In the UK all of the COVID stats are going down - positives, hospitalisations and mortality. The unusual double wave has passed, and so has any fear about JN.1. It could have been responsible for the extra peak, but it hasn't got out of control and it's not proven any more dangerous than previous variants. Ahhhh... 

UK Spring booster jabs will be available from April for most people within the following groups: 
- aged 75 years old or over
- live in a care home for older adults
- aged 6 months old or over and have a weakened immune system
(Seems like a very short list...)
Some folks, including Professor Christina Pagel of indieSAGE, are asking if the JCVI considered the £229m (that's 229 MILLION POUNDS) of vaccine doses the UK will soon be throwing away (or not collecting) because they're out of date, and whether we'd have been better off having a broader vaccination list and protecting some of the kids who haven't yet had any vaccinations, and the folk who missed out on Autumn boosters.

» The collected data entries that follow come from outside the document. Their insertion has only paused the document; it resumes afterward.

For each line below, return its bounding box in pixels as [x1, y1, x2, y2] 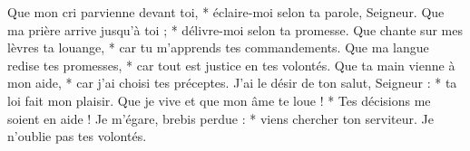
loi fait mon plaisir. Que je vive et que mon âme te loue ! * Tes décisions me [7, 90, 431, 109]
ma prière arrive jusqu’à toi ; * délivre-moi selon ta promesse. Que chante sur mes [7, 20, 463, 39]
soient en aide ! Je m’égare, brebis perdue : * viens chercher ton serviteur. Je [7, 109, 434, 127]
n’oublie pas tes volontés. [7, 127, 147, 146]
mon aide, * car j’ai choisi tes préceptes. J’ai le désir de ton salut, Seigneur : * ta [7, 73, 457, 92]
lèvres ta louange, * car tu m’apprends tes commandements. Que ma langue [7, 38, 429, 57]
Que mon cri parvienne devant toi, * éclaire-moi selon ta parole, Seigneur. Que [7, 3, 445, 21]
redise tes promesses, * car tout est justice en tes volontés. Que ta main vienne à [7, 55, 455, 74]
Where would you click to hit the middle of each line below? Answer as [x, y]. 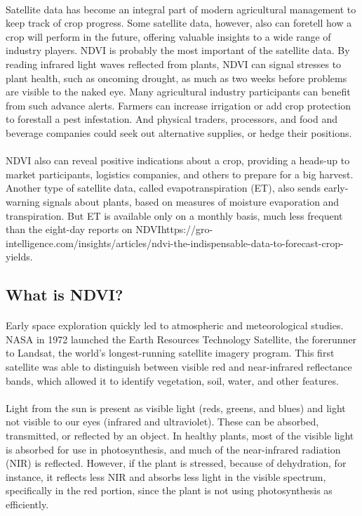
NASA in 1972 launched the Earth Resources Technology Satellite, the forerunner [181, 339]
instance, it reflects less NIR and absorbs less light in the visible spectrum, [166, 476]
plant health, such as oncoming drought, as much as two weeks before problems [176, 78]
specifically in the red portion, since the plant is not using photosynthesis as [169, 490]
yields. [19, 257]
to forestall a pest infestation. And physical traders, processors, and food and [172, 119]
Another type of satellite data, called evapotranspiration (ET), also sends [163, 188]
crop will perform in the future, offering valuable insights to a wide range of [168, 36]
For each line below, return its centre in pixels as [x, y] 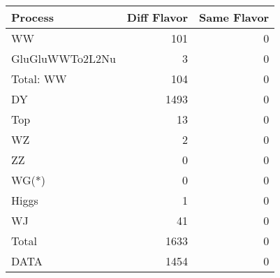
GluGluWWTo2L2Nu [64, 58]
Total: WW [39, 79]
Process [33, 17]
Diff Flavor [157, 17]
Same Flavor [234, 17]
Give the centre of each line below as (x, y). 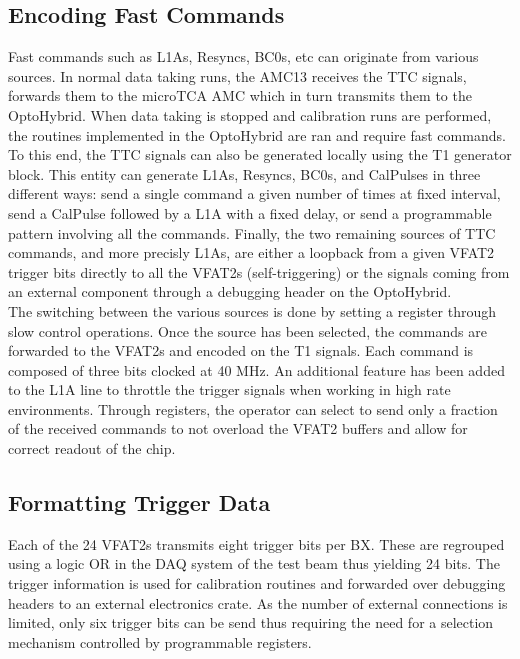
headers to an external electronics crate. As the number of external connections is (258, 602)
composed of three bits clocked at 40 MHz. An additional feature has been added (256, 369)
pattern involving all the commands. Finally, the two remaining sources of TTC (252, 232)
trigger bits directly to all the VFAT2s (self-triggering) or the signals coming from (259, 271)
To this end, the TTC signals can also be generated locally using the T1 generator (260, 154)
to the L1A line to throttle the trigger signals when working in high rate (229, 389)
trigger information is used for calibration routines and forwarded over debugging (257, 583)
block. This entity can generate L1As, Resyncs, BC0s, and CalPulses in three (244, 173)
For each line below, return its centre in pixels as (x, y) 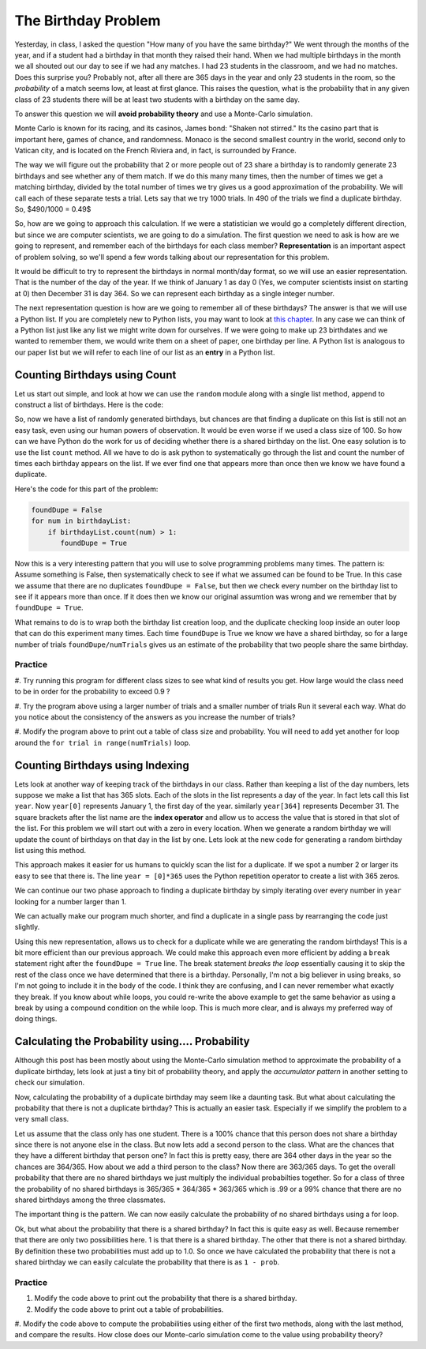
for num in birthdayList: (81, 521)
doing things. (36, 1019)
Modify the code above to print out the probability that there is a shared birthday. (166, 1298)
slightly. (27, 927)
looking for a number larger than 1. (70, 901)
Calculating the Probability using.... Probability (132, 1041)
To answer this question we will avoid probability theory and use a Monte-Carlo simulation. (164, 114)
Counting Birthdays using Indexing (102, 765)
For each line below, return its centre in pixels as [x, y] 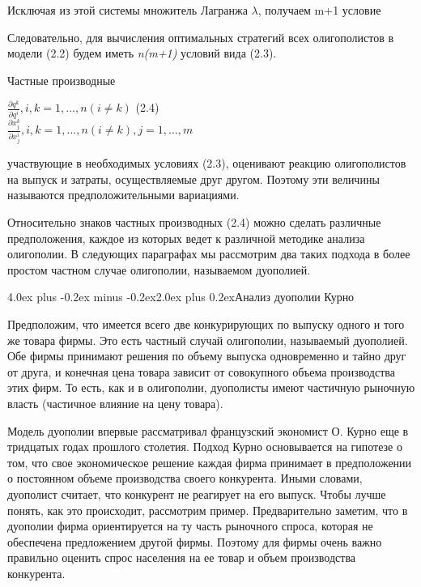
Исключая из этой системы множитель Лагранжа [128, 10]
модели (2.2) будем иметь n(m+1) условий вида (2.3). [142, 53]
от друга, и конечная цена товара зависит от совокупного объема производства [201, 371]
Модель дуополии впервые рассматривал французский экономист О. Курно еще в [208, 430]
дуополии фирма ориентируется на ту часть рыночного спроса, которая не [190, 526]
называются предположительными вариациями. [123, 195]
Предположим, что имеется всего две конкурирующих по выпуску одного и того [206, 324]
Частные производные [62, 80]
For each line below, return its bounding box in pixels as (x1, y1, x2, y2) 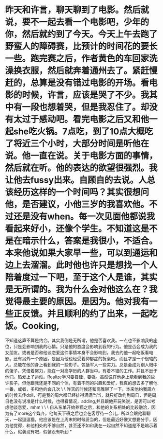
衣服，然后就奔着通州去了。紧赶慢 (22, 65, 158, 76)
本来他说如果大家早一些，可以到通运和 (5, 247, 158, 259)
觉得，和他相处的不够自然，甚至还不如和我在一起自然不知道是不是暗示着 (13, 422, 158, 428)
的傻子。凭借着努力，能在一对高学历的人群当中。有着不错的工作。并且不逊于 (5, 368, 158, 373)
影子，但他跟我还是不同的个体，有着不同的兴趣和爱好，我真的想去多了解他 (9, 380, 158, 386)
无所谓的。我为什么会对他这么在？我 (14, 284, 158, 295)
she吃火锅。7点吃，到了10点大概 (14, 126, 145, 137)
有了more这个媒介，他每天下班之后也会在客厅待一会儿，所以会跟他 (9, 410, 143, 416)
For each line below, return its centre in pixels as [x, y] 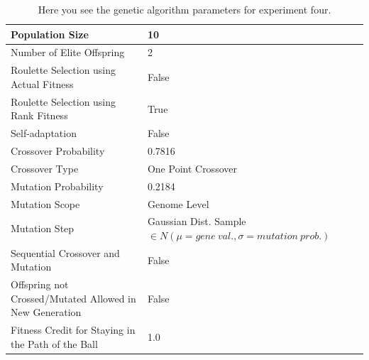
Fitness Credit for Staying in [73, 330]
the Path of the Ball [54, 343]
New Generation [46, 312]
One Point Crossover [192, 168]
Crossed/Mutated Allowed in [73, 298]
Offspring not [40, 284]
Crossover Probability [58, 151]
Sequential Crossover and [65, 252]
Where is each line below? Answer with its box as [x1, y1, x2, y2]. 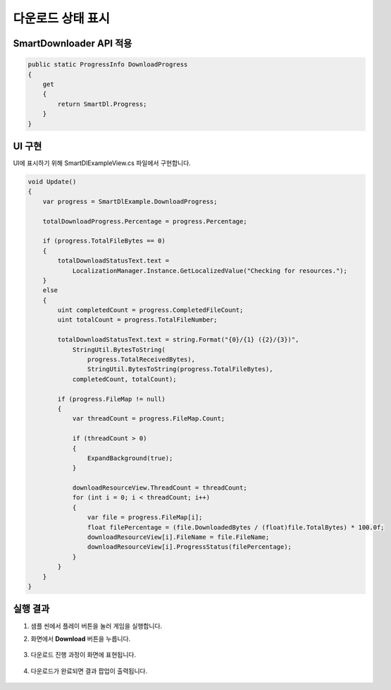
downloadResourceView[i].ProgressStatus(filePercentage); [87, 543, 292, 551]
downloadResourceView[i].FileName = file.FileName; [87, 533, 270, 541]
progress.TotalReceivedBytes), [87, 356, 195, 363]
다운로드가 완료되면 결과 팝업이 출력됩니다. [30, 667, 148, 675]
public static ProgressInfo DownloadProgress [27, 61, 188, 68]
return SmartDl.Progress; [57, 99, 147, 108]
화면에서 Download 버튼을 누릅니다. [30, 634, 131, 643]
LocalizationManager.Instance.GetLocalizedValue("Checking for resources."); [72, 267, 348, 274]
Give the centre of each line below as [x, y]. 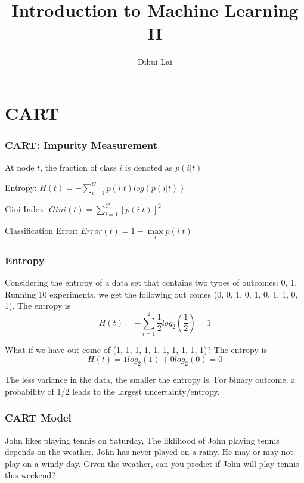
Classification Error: [41, 230]
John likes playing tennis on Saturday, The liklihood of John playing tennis [142, 440]
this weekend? [30, 475]
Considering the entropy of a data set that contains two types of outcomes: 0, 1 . [151, 282]
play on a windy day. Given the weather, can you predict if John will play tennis [152, 463]
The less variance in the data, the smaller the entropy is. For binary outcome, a [150, 380]
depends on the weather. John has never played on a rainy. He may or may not [149, 452]
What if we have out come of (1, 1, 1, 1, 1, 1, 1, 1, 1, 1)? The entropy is [136, 349]
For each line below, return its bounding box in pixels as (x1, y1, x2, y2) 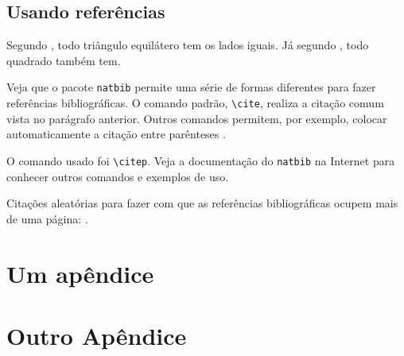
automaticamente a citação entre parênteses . (6, 126, 226, 142)
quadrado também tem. (6, 52, 121, 68)
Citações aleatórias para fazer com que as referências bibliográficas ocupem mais (6, 195, 398, 211)
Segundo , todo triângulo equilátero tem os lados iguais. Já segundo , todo (6, 37, 369, 53)
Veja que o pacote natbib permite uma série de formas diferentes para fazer (6, 79, 376, 95)
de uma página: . (6, 210, 88, 226)
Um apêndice (6, 257, 154, 289)
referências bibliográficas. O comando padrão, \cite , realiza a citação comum (6, 95, 384, 111)
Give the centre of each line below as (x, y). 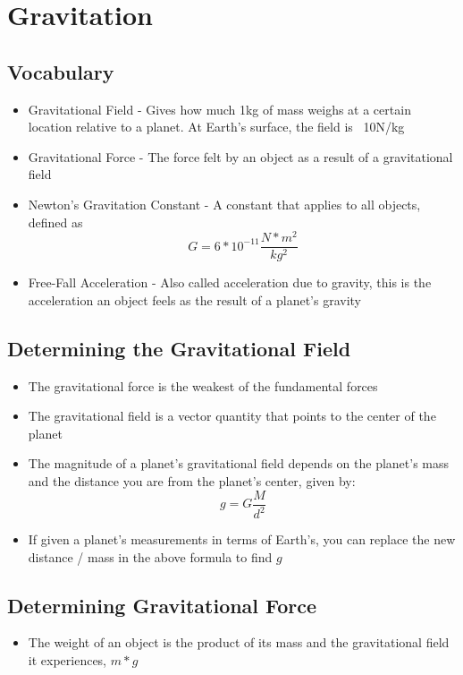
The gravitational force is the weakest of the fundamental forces (203, 385)
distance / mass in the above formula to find (150, 556)
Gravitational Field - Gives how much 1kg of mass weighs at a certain (219, 109)
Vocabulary (61, 71)
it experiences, (67, 660)
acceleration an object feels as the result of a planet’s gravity (194, 299)
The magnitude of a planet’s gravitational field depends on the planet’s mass (239, 463)
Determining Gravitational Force (162, 605)
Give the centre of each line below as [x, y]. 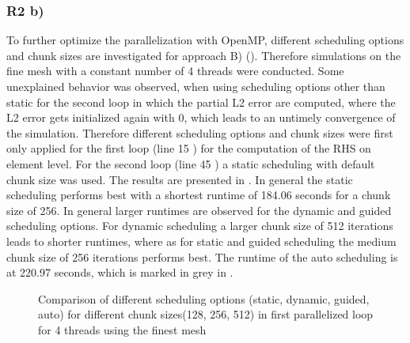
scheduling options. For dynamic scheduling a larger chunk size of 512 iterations [200, 226]
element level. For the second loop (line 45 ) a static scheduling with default [191, 163]
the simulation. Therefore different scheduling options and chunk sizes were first [200, 132]
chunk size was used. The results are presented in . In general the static [180, 179]
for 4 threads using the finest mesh [122, 329]
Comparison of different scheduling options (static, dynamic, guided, [204, 298]
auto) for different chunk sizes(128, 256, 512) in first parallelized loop [206, 314]
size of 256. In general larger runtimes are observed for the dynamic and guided [199, 210]
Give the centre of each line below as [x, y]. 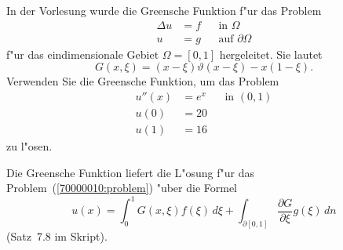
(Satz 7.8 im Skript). [57, 236]
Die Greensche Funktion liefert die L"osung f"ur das [131, 172]
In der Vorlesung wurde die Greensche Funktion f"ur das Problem [164, 10]
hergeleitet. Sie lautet [271, 54]
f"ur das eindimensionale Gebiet [83, 54]
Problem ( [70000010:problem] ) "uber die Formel [122, 188]
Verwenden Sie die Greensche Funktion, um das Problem [143, 81]
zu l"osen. [29, 145]
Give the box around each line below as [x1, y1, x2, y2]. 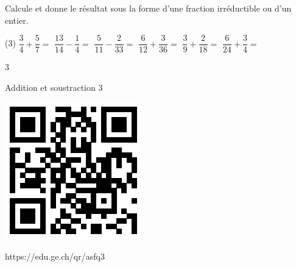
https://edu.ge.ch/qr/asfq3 [5, 250, 105, 263]
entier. [5, 13, 29, 26]
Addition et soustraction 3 [5, 80, 103, 93]
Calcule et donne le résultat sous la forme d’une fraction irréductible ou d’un [5, 2, 292, 14]
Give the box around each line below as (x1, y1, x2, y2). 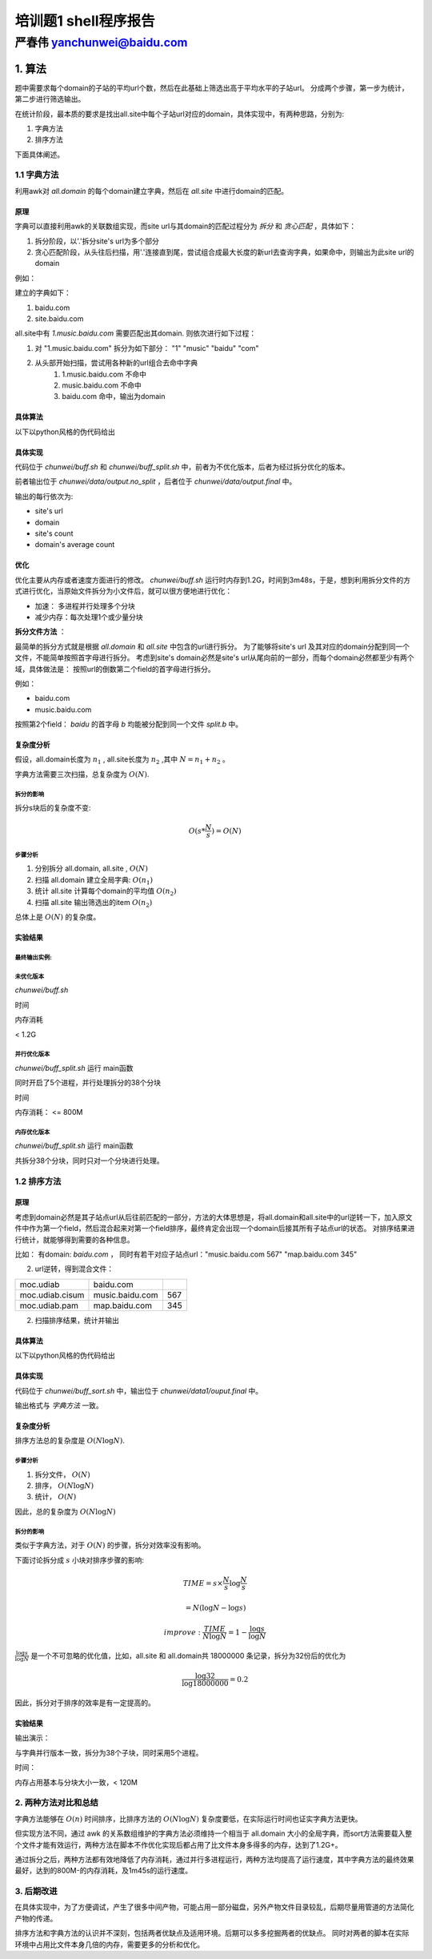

Vaccinations reduce risk of Long COVID by 30%-50%, and it's been proven time and again that boosters prop up your immunity and lower your chances of severe illness, even if you've previously been infected. When yo consider the working and education time lost to Long COVID and illness, and how much it'll add up to over the next few years (decades), it appears some of this maths may not add up. 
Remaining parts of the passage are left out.